Dated Changed: 2021-10-21

## Import Packages

In [1]:
import sys
# sys.path.insert(0, '../../IDEaSv2')

In [2]:
import pandas as pd
import numpy as np
import os
import pickle
import matplotlib.pyplot as plt
import seaborn as sns
import neurokit2 as nk
from scipy.stats import skew, kurtosis, iqr

from sklearn.preprocessing import LabelEncoder
from sklearn.ensemble import RandomForestClassifier
from sklearn.preprocessing import StandardScaler, MinMaxScaler, RobustScaler
from sklearn.model_selection import KFold, train_test_split
from sklearn.metrics import classification_report
from feat_functions.main_utils import *

In [3]:
from biosppy import tools as st

### Imputing EEG

In [4]:
def clean_eeg(signal=None, sampling_rate=256.):

    # Butterworth filter
    b, a = st.get_filter(ftype='butter',
                         band='highpass',
                         order=8,
                         frequency=4,
                         sampling_rate=sampling_rate)

    aux, _ = st._filter_signal(b, a, signal=signal, check_phase=True, axis=0)

    # low pass filter
    b, a = st.get_filter(ftype='butter',
                         band='lowpass',
                         order=16,
                         frequency=40,
                         sampling_rate=sampling_rate)
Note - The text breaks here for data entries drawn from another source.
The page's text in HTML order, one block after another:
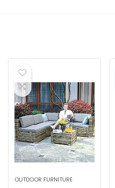
OUTDOOR FURNITURE
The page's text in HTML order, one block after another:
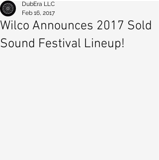
Wilco Announces 2017 Sold
Sound Festival Lineup!
DubEra LLC
Feb 16, 2017
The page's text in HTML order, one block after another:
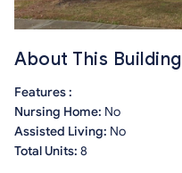
About This Building
Features :
Nursing Home: No
Assisted Living: No
Total Units: 8
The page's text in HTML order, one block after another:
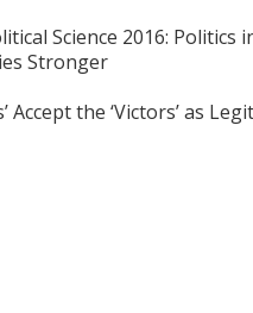
Science 2016: Politics
Stronger
the ‘Victors’ as
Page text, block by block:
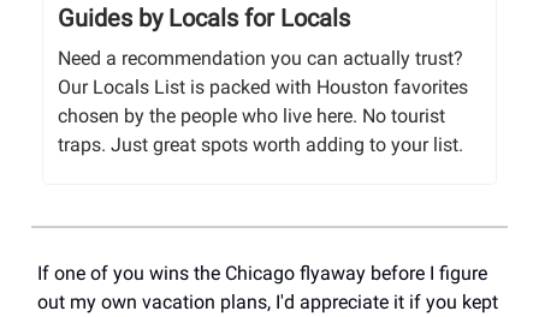
Guides by Locals for Locals
Need a recommendation you can actually trust?
Our Locals List is packed with Houston favorites
chosen by the people who live here. No tourist
traps. Just great spots worth adding to your list.
If one of you wins the Chicago flyaway before I figure
out my own vacation plans, I'd appreciate it if you kept
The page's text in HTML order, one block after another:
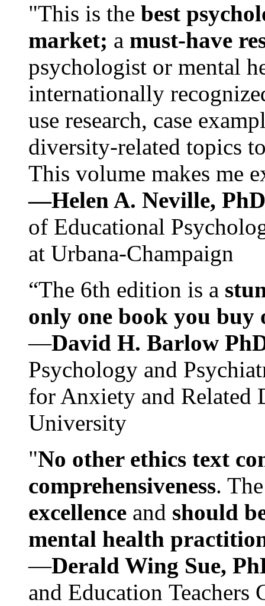
"This is the best
market; a must-have
psychologist or mental
internationally
use research, case
diversity-related topics
This volume makes me
—Helen A. Neville,
of Educational
at Urbana-Champaign
“The 6th edition is a
only one book you buy
—David H. Barlow
Psychology and
for Anxiety and Related
University
"No other ethics text
comprehensiveness.
excellence and should
mental health
—Derald Wing Sue,
and Education
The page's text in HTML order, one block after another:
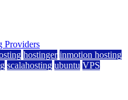
hostinger inmotion hosting
scalahosting ubuntu VPS
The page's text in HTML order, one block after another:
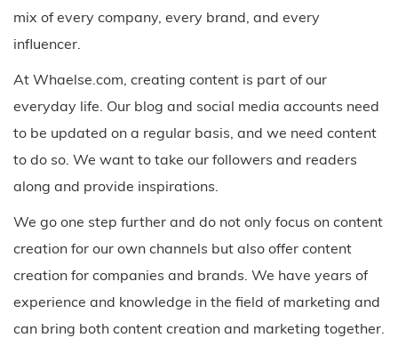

    filtered, _ = st._filter_signal(b, a, signal=aux, check_phase=True, axis=0)

    return filtered

In [11]:
# fixing flaw of missing values in ECG that will be dropped in above case but ideally should not be dropped.
main_path = r"X:\IDEaS\Full\August_31_2022\MatBII"

eeg_sample_rt = 256
subjects_id = os.listdir(main_path)
exp_id = ['exp_0', 'exp_1', 'exp_2', 'exp_3']
rd_cols = ['Timestamp', 'TP9', 'AF7', 'AF8', 'TP10']

for sub_id in range(len(subjects_id)):
    
    subject_path = os.path.join(main_path, subjects_id[sub_id])
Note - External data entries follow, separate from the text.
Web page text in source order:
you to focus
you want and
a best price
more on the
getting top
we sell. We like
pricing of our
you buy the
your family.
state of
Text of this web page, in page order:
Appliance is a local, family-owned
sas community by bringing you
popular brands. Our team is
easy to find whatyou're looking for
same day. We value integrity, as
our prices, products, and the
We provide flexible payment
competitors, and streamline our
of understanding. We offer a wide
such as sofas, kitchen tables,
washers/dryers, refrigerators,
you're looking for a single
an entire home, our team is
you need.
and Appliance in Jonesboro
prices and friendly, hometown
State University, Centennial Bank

    print(subjects_id[sub_id])

    for xid in exp_id:
        try:
            if subjects_id[sub_id] == '1544' and (xid in ['eeg_exp_1', 'eeg_exp_3', 'eeg_exp_2']):
                # for exp_1 ECG recording was stopped after 2 mins :(
                # Shimmer ECG sensor was not configured for ECG; hence no ECG was recorded. 
                continue
            # if subjects_id[sub_id] != '1544':
            #     continue
            read_path = os.path.join(subject_path, 'eeg_{}.csv'.format(xid))
            df = pd.read_csv(read_path, dtype='object')
            if df.columns[0] == '#INFO':
                df = pd.read_csv(read_path, skiprows = 32, skipinitialspace=True, usecols=rd_cols)
            else: 
                df = pd.read_csv(read_path, usecols=rd_cols)
            
            df.dropna(inplace=True) # removing all the nan rows

            df.reset_index(drop=True, inplace=True) # resetting the index after dropping nan rows
            # df['Timestamp'] = df['Timestamp'].astype('float') # converting the timestamps to float to make the data consistent

            # # creating a list of all timestamps that should have been there if there were no missing datapoints.
            # time_list = ([df.loc[0, 'Timestamp'] + (x * (1000/eeg_sample_rt)) for x in range(0, int((df.loc[df.index[-1], 'Timestamp'] - df.loc[0, 'Timestamp'])/(1000/eeg_sample_rt)) + 1)])
            
            # # creating a dataframe from the time_list that has all the timestamps (missing + not missing)
            # df_eeg = pd.DataFrame(time_list, columns = ['timestamp'])

            # # rounding the timestamps to 1 place decimal as then it would be more easier to compare timestamps!
            # df_eeg['timestamp'] = df_eeg['timestamp'].round(decimals = 1)
            # df_eeg.index = df_eeg['timestamp'] # shifting the timestamps to index

            # df['Timestamp'] = df['Timestamp'].round(decimals = 1)
            # df.index = df['Timestamp']

            # df_new = pd.concat([df_eeg, df], axis = 1)
            # df_new.drop(columns = ['Timestamp'], inplace=True)
            # df_new.reset_index(inplace=True, drop=True)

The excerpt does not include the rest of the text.